**Problem to work on:**
The records must be duplicated exactly, with every picture left out.

(Beginning of Material shown)

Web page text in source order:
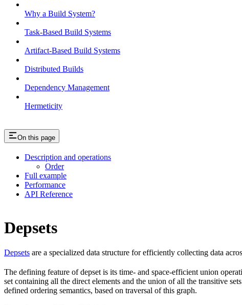
Why a Build System?
Task-Based Build Systems
Artifact-Based Build Systems
Distributed Builds
Dependency Management
Hermeticity
On this page
Description and operations
Order
Full example
Performance
API Reference
Depsets
Depsets are a specialized data structure for efficiently collecting data
The defining feature of depset is its time- and space-efficient union
set containing all the direct elements and the union of all the transitive
defined ordering semantics, based on traversal of this graph.
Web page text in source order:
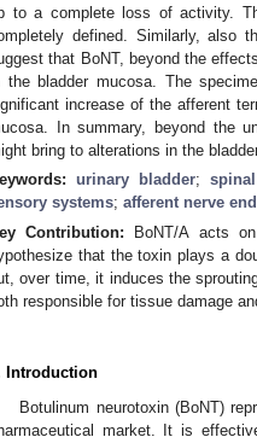
to a complete loss of activity.
defined. Similarly, also
that BoNT, beyond the
the bladder mucosa. The
increase of the afferent
In summary, beyond the
bring to alterations in the
urinary bladder;
systems; afferent nerve
Contribution: BoNT/A acts
that the toxin plays a
over time, it induces the
responsible for tissue damage
Introduction
Botulinum neurotoxin (BoNT)
market. It is
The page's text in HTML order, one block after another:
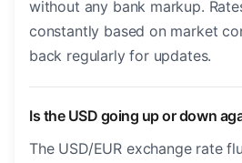
without any bank markup.
constantly based on market
back regularly for updates.
Is the USD going up or down
The USD/EUR exchange rate
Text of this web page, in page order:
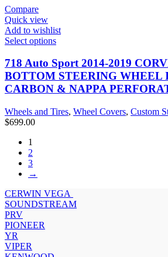
Compare
Quick view
Add to wishlist
Select options
718 Auto Sport 2014-2019
BOTTOM STEERING WHEEL
CARBON & NAPPA
Wheels and Tires, Wheel Covers, Custom
$699.00
1
2
3
→
CERWIN VEGA
SOUNDSTREAM
PRV
PIONEER
YR
VIPER
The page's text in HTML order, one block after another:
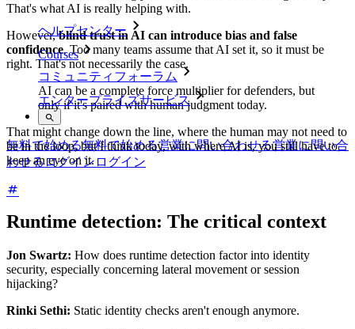
ヘルプセンター
Courses
コミュニティフォーラム
エンタープライズサービス
無料で始める無料で始める営業に問い合わせる営業に問い合
わせるログイン ログイン
That's what AI is really helping with.
However,blind trust in AI can introduce bias and false
confidence. Too many teams assume that AI set it, so it must be
right. That's not necessarily the case.
AI can be a complete force multiplier for defenders, but
only if it's paired with human judgment today.
That might change down the line, where the human may not need to
be in the loop, but I think today, with where AI is, you still have to
keep an eye on it.
Runtime detection: The critical context
Jon Swartz: How does runtime detection factor into identity
security, especially concerning lateral movement or session
hijacking?
Rinki Sethi: Static identity checks aren't enough anymore.
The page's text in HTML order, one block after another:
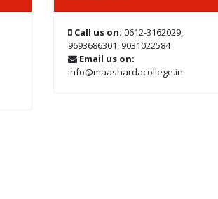
Call us on: 0612-3162029,
9693686301, 9031022584
Email us on:
info@maashardacollege.in
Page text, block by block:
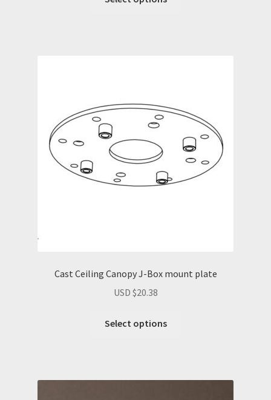
Cast Ceiling Canopy J-Box mount plate
USD $20.38
Select options
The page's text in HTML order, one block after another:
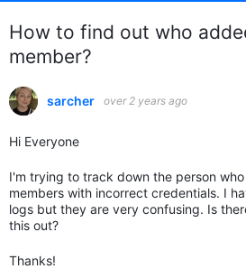
How to find out who
member?
sarcher over 2 years ago
Hi Everyone
I'm trying to track down the person
members with incorrect credentials. I
logs but they are very confusing. Is
this out?
Thanks!
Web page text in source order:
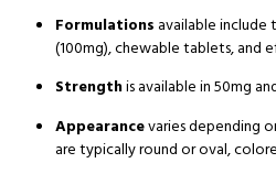
Formulations available include
(100mg), chewable tablets, and
Strengthis available in 50mg
Appearancevaries depending
are typically round or oval,

(End of Material shown)

**Your response:**
Web page text in source order:
Why a Build System?
Task-Based Build Systems
Artifact-Based Build Systems
Distributed Builds
Dependency Management
Hermeticity
On this page
Description and operations
Order
Full example
Performance
API Reference
Depsets
Depsets are a specialized data structure for efficiently collecting data
The defining feature of depset is its time- and space-efficient union
set containing all the direct elements and the union of all the transitive
defined ordering semantics, based on traversal of this graph.
Web page text in source order:
to a complete loss of activity.
defined. Similarly, also
that BoNT, beyond the
the bladder mucosa. The
increase of the afferent
In summary, beyond the
bring to alterations in the
urinary bladder;
systems; afferent nerve
Contribution: BoNT/A acts
that the toxin plays a
over time, it induces the
responsible for tissue damage
Introduction
Botulinum neurotoxin (BoNT)
market. It is
The page's text in HTML order, one block after another:
without any bank markup.
constantly based on market
back regularly for updates.
Is the USD going up or down
The USD/EUR exchange rate
Text of this web page, in page order:
Compare
Quick view
Add to wishlist
Select options
718 Auto Sport 2014-2019
BOTTOM STEERING WHEEL
CARBON & NAPPA
Wheels and Tires, Wheel Covers, Custom
$699.00
1
2
3
→
CERWIN VEGA
SOUNDSTREAM
PRV
PIONEER
YR
VIPER
The page's text in HTML order, one block after another:
ヘルプセンター
Courses
コミュニティフォーラム
エンタープライズサービス
無料で始める無料で始める営業に問い合わせる営業に問い合
わせるログイン ログイン
That's what AI is really helping with.
However,blind trust in AI can introduce bias and false
confidence. Too many teams assume that AI set it, so it must be
right. That's not necessarily the case.
AI can be a complete force multiplier for defenders, but
only if it's paired with human judgment today.
That might change down the line, where the human may not need to
be in the loop, but I think today, with where AI is, you still have to
keep an eye on it.
Runtime detection: The critical context
Jon Swartz: How does runtime detection factor into identity
security, especially concerning lateral movement or session
hijacking?
Rinki Sethi: Static identity checks aren't enough anymore.
The page's text in HTML order, one block after another:
Call us on: 0612-3162029,
9693686301, 9031022584
Email us on:
info@maashardacollege.in
Page text, block by block:
Cast Ceiling Canopy J-Box mount plate
USD $20.38
Select options
The page's text in HTML order, one block after another:
How to find out who
member?
sarcher over 2 years ago
Hi Everyone
I'm trying to track down the person
members with incorrect credentials. I
logs but they are very confusing. Is
this out?
Thanks!
Web page text in source order:
Formulations available include
(100mg), chewable tablets, and
Strengthis available in 50mg
Appearancevaries depending
are typically round or oval,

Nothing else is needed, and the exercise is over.